I'm just as happy (if less noisy) drinking my pot of Green Mountain Pumpkin Spice coffee which I've been saving as a reward for this last day of the season. Laurie from Dog Hair in my Coffee sent it to me in a care package, along with The Bucolic Plague (a book, not a disease). Just out of the kindness of her heart. Laurie provided me a damn fine cup of coffee, and I supplied the dog hair.

The woodcock are for a Moroccan Pie, the partridge will be plucked for roasting later.

I'm also processing some of the game hurriedly procured before the season ended. Usually it could hang a day or two longer but the weather's warming up and I don't want to risk it spoiling.

I didn't shoot any of what I'm butchering now. I walked up the hedgerows yesterday with the cocker spaniel and the flat coat. The pair did a bang up job putting the birds over me, and I did a crap job bringing any down, missing 3 pheasants and a woodcock. Mike brought home 2 partridge and another woodcock from his day's shooting, so no one's going to go hungry. The way I was missing everything, I thought we were going to have to eat the flat coat.

One of the young lads who comes beating is completing his Gamekeeping qualification at college. Having been brought up on a dairy farm, he's already used to hard work. His father lets him run a duck shoot on the farm, and he brought me two oven-ready mallards for my larder this morning.
The ducks - I'm making confit with the legs, and crowns are for roasting late

He's only 16 and can't drive a car yet (the driving age being 17 in the UK) but because of arcane agricultural laws he can drive a tractor. So he drives ten miles to our shoot every Saturday in their farm's brand new 3-ton tractor. It makes me smile to see this teenage boy, thinner than a pencil with the wood shaved off, climb out of the cab in his too-big tweeds ready for work. It's funny moments like that I'll miss, now that this season's over.

There's a dinner tonight in the village cafe for all the shoot workers, venison stew washed down with port, homemade sloe gin, and more port. It's rarely a sober affair. Let's just say we're not surprised when we find a Land Rover abandoned in the hedge in our garden, or an underkeeper wrapped in a horse blanket asleep under another vehicle. I have to stay compos mentis so I can prevent our revellers from dying of exposure, or suffering a severe near death-by-pecking experience from the chickens.

Tomorrow it will be the start of the new season, and a new set of worries. Mike won't take the day off, and he'll be up before dawn ready to start building his catchers, to catch up the next season's laying stock. My thoughts will also change from harvesting, to sowing and growing: vegetables and a good crop of grass on Milkweed. I need to improve my soil fertility programme, get contractors to put down a base for the stables/lambing shed at Milkweed, and find a ram to put to my flock of ewes.

Our Cobb meat chickens are growing on well. I like this breed so far.
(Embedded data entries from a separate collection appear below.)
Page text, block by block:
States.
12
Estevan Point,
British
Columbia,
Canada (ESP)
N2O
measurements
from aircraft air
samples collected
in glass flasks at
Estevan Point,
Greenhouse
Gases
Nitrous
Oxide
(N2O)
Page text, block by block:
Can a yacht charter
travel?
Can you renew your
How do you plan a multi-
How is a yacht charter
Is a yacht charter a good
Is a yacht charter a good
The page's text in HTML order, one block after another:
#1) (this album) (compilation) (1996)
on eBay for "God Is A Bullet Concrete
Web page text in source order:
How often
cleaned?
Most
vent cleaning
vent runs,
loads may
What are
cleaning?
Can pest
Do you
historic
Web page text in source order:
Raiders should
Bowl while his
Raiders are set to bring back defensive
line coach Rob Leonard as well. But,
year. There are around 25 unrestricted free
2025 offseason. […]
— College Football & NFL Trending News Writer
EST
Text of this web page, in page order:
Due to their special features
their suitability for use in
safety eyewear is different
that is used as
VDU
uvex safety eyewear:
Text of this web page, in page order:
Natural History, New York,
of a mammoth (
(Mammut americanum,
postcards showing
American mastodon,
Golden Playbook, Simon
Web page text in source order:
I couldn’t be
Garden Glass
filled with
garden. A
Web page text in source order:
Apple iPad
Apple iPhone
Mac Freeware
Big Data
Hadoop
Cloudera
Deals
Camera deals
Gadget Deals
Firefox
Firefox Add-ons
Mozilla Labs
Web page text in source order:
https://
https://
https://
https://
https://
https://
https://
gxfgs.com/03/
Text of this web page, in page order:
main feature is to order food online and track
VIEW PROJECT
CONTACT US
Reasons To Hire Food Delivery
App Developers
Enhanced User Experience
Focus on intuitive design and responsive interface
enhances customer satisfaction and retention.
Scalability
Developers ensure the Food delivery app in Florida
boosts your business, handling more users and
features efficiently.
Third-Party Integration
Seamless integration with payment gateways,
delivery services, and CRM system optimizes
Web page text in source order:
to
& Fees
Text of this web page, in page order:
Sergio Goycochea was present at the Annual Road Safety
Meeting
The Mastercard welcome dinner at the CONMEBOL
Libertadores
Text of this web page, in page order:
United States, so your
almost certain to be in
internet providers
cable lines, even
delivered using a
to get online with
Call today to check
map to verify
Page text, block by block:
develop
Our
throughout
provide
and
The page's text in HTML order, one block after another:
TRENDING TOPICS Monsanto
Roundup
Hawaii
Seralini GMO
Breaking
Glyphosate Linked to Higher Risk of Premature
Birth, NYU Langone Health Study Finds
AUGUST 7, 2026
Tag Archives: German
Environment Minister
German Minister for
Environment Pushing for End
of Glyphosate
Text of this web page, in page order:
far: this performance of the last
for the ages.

It's the start of making our smallholding pay and there are some serious obstacles. Our sales tax in England has gone up to 20%. The cost of feed has doubled and is still rising. There's a shortage of hay, and if we have a long winter I'm in danger of running out. I dread another month where the Recently Called list on my mobile reads VET - VET - HORSE VET.

Worst of all diesel is now the equivalent of $9.70 a gallon. I need to pursue a path less dependent on fuel and chemical fertilisers. I will have plenty of time to ponder growing systems while I'm painting the kennels, which is the first job on tomorrow's list.